MACS functional class 1 was identified in 26±0.19% of children with a mixed variant of cerebral palsy. In 41 ±0.24% of patients with this form of cerebral palsy, upper limb dysfunction was noted in the form of delayed or less optimal reproduction of actions by the upper limbs (2nd functional class). The third functional class was found in 23±0.17% of patients. In 6±0.06%, the 4th functional class according to MACS was determined. In 4±0.04% of cases, there was complete inability to use the upper limb, that is, the 5th functional class according to MACS.

Thus, among the examined children with a mixed variant of cerebral palsy, patients with a disorder of upper limb function of varying severity dominated (Figure 10).

Figure 10. Distribution of children with mixed cerebral palsy by functional classes of manual skills

Among patients with dyskinetic cerebral palsy, 43±0.25% had the 1st functional class according to MACS (no restrictions). In 43 ±0.25% of the subjects, the 2nd functional class was determined, these are mild limitations of the functions of the upper extremities. The 3rd functional class among children with this clinical form of cerebral palsy was observed in 14±0.12% of cases. Thus, mild and moderate upper limb dysfunction prevailed in patients (Figure 11).

Figure 11. Distribution of children with dyskinetic cerebral palsy by functional classes of manual skills

So, based on the above results, it can be seen that in children with a mixed variant, the 1st functional class according to MACS was statistically significantly less common (χ2=15.27, p<0.01) than in patients with other forms of cerebral palsy. At the same time, the 3rd functional class of manual skills development was statistically significantly more often (χ2=5.47, p=0.19) observed in patients with mixed type than in patients with bilateral spastic form. Functional classes 4 and 5 were identified only in patients with a mixed variant of cerebral palsy (Figure 12).

Figure 12. Distribution of children with different clinical variants of cerebral palsy by functional classes of manual skills

The greatest severity of upper limb dysfunction was observed in patients with a mixed variant of cerebral palsy, which is evidence of the presence of spastic, hyperkinetic and atactic disorders in their upper extremities.

The first and second functional classes according to GMFCS were detected in 107 sick children with cerebral palsy, and the 1st and 2nd functional classes according to MACS were determined in 101 children (Figure 13).

Figure 13. Distribution of GMFCS and MACS classes across the entire group of examined patients

The frequent occurrence of the first two functional classes according to GMFCS and MACS in the same patients is explained by the fact that outpatient patients prevailed in the study, who, in addition to the possibility of independent or assisted walking, had satisfactory manual skills, combined to ensure their adaptation to everyday life. In children of the second and third functional classes according to GMFCS and MACS, the ratio increased in favor of patients with manual disabilities, which indicates the dominance of motor disorders at these levels that limit the functioning of the upper extremities. This circumstance can confirm the existence of a relationship between manual skills and large motor functions in patients with cerebral palsy.

4. Conclusions

1. The frequent occurrence of the first two functional classes according to GMFCS and MACS in the same patients is explained by the fact that the study was dominated by outpatient patients who, in addition to the possibility of independent or assisted walking, had satisfactory manual skills, combined to ensure their adaptation to everyday life.

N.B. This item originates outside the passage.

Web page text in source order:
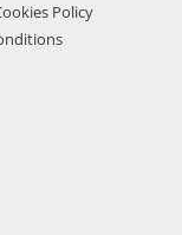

2. Thus, as the GMFCS class increases, there is also a deterioration in the functionality of the upper extremities according to MACS.

3. The most pronounced disorders of large motor functions and manual skills were noted with a mixed form of cerebral palsy, which indicates the presence of various types of motor disorders in their clinical picture and allows us to consider this variant of the course of the disease unfavorable.